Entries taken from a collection
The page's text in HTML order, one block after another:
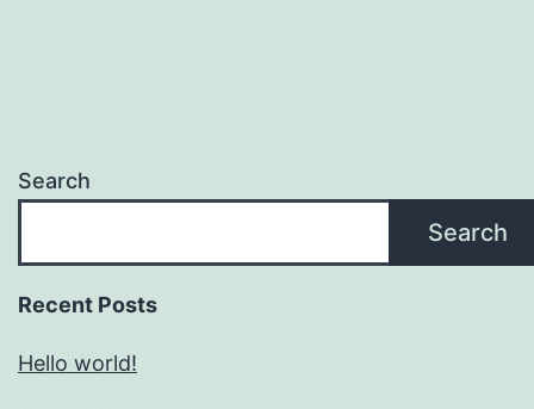
Search
Search
Recent Posts
Hello world!

*Your objective:* The expected result is the data above in exact form, free of pictures.

*Expected output:*
The page's text in HTML order, one block after another:
Search
Search
Recent Posts
Hello world!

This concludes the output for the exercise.